There is much more but this brief introduction will serve to tell you what I think needs to be furthered. Since Rosen's death in 1998, I have been exploring the relationships between fragmented disciplines from the point of view that sees them as aspects of human activity rather than something distinct from us that we can study with detachment. This is in the spirit of Hutchins and Rosen and also gets some help from George Lakoff's idea of the "embodied mind" In Worldviews, Science and Us: Philosophy and Complexity edited by Carlos Gershonen, Diederick Aerts and Bruce Edmonds, I wrote about "Complexity Science as an aspect of the complexity of Science." I tackled the issue of circularity as a real part of complex reality. My friend Steve Kercel has formalized this in a very scientific manner.

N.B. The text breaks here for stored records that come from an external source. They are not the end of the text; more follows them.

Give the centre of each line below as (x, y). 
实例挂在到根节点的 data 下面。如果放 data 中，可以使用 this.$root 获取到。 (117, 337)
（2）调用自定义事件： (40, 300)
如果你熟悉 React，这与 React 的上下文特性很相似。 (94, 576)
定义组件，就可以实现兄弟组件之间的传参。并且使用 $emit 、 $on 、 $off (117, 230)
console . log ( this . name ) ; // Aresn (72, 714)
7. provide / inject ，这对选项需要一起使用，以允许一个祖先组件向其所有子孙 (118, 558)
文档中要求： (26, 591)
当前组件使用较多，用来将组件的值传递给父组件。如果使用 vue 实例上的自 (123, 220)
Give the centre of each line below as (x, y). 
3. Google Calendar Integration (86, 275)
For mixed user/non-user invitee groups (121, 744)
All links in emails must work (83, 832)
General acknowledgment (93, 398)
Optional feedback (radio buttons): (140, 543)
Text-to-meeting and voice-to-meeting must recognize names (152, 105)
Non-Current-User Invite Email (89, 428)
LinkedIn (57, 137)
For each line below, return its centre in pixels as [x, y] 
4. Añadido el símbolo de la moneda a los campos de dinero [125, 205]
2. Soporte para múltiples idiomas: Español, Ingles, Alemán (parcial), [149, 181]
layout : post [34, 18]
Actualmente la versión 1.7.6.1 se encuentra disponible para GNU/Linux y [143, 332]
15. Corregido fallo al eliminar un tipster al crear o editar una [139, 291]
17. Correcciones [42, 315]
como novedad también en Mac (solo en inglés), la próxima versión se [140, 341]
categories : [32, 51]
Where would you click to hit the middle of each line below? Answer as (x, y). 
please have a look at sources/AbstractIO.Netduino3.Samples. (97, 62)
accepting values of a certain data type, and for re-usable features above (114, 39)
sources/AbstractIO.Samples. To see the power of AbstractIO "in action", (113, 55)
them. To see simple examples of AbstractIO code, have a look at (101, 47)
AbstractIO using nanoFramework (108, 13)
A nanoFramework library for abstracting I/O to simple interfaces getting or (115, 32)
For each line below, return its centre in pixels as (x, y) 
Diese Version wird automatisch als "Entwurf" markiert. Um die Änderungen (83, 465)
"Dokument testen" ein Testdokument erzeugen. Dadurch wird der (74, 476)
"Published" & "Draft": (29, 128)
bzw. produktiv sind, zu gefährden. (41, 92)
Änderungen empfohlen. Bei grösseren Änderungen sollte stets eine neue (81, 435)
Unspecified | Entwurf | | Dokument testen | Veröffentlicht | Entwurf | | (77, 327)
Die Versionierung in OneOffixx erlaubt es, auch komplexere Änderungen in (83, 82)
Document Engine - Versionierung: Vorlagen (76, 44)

I have a number of diaries here that. perhaps clumsily, introduce other aspects of the emerging theory of a holistic World View. World views, politics, religion and science
World views, religion, politics and science II
On causality, science, and magic: Umberto Eco
Just what is "science" anyway?
I am doing a king of experiment. The poll results and comments tell me something about attitudes and world views. What I am learning is not that surprising. There are some who have a somewhat flexible world view and can entertain the idea that science is not a sacred cow and that we have much to learn from broadening our approach to knowledge and escaping the prison that Cartesian reductionism and the resultant fragmentation of knowledge has put us in. Many others cling to popular myths about the efficacy of the scientific method as being a way to disembody our minds from the bodies that house them and treat the world around us as something we can study with out bias or any influence from the student. Others see clear differences between a field like political science and hard science. They are willing to throw caution to the winds with scientific information yet are totally cautious and sceptical about political and social issues. This is what Hutcins was getting at almost eighty years ago. Things have changed very little since then. One big change is that there are consequences to a world view that erases philosophy and political scrutiny from the way one evaluates the practice of science. The obvious one is the state of the planet. Less obvious still is the role of science in the way health is viewed. Then there is the confusion between science and technology. The latter has been almost substituted for science in popular discourse. It is time to stop burying heads in the sand and to take a fresh look at the situation. I hope my meager efforts can serve in some small way, but there has to be far more.